Este método é usado para os atletas muito avançados que querem ter músculos, mantendo velocidade e força. Consiste em fazer menos repetições e mais séries, diminuindo o tempo de descanso entre eles.

Para entender melhor, um programa normal hipertrofia incluem 4 séries de 10 repetições com 2 minutos de descanso entre elevação kg X, enquanto a série cluster pode levantar o mesmo peso fazendo 8 séries de 5 repetições cada descansou 1 minuto entre as séries.

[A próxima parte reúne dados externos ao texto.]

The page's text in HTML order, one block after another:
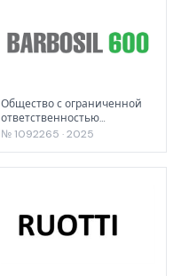
Общество с ограниченной
ответственностью
«ХимРусАгро»
№ 1092265 · 2025
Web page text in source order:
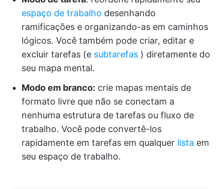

No final, o número de repetições realizadas é o mesmo, mas diferentes estudos têm mostrado que os atletas que usam a série melhor cluster pode aumentar sua massa muscular devido ao fato de este método de trabalho com velocidade e potência. Portanto, este método seria mais focado em atletas que querem melhorar a sua força, o poder ou a velocidade para um determinado esporte.

 

Conclusão

Este artigo apresenta um conjunto de diretrizes para aqueles que buscam o ganho de massa muscular e não conseguem conquistar a hipertrofia desejada

É importante lembrar a necessidade de paciência quando você quer ganhar massa muscular. Um iniciante não deixa de ser apenas para usar um certo tempo no ginásio, mas ao realizar os exercícios com a técnica adequada e progressão adequada , entre outras variáveis como a nutrição e descanso

Portanto, se você quer ganhar massa muscular defina um objetivo claro do que você quer, e tenta fazer um planejamento adequado para chegar até ele, pois dependendo o mesmo terá que seguir um plano ou outro, nem todo mundo está indo para o trabalho que mesma.

 

Referencias

  • Fry, Andrew. The Role of Resistance Exercise Intensity on Muscle Fiber Adaptations. Sports Medicine. 2007. 34(10), 663-679.
  • Mitchell, C., et al. Muscular and Systemic Correlates of Resistance Training-Induced Muscle Hypertrophy. PLOS One. 2013. 8(10) e78636.
  • Oliver, J., et al. Greater Gains in Strength and Power With Intraset Rest Intervals in Hypertrophic Training. Journal of Strength And Conditioning Research. 2013. 27(11), 3116-3131.
  • Schoenfeld, Brad. The Mechanisms of Muscle Hypertrophy and Their Application to Resistance Training. Journal of Strength and Conditioning Research. October 2010. 24(10), 2857-2872
  • Schoenfeld, Brad. The Use of Specialized Training Techniques to Maximize Muscle Hypertrophy. Strength and Conditioning Journal. August 2011. 33(4), 60-65.
  • Verdijk, L., et al. Skeletal Muscle Hypertrophy Following Resistance Training is Accompanied by a Fiber-Type Specific Increase in Cell Content in Elderly Men. Journal of Gerontology. 2009. 64A(3), 332-339.
  • West, D., Phillips, S. Associations of Exercise-Induced Hormone Profiles and Gains in Strength and Hypertrophy in a Large Cohort after Weight Training. European Journal of Applied Physiology. 2012. 112, 2693-2702.

Comentário(s)

comments

2 Comments to "Musculação feminina – Princípios básicos de hipertrofia muscular para mulheres"

  • Rodrigo Ramos says:

    16 de setembro de 2014 at 21:24 -

    Olá, é uma boa opção de periodização…mas qual é seu objetivo?

    Att

  • Beatriz says:

    15 de setembro de 2014 at 20:07 -

    Boa noite!! Estou praticando musculação e confesso que estou gostando bastante! Entrei na décima semana. Comecei com séries de 20, depois baixei para 15, após 12, 10 e agora estou fazendo 3×8 com bastante carga. Tenho mudado o treino a cada 4 semanas. O que vc acha do meu próximo treino ser 12x10x8 aumentando a carga? Mto obrigada!!!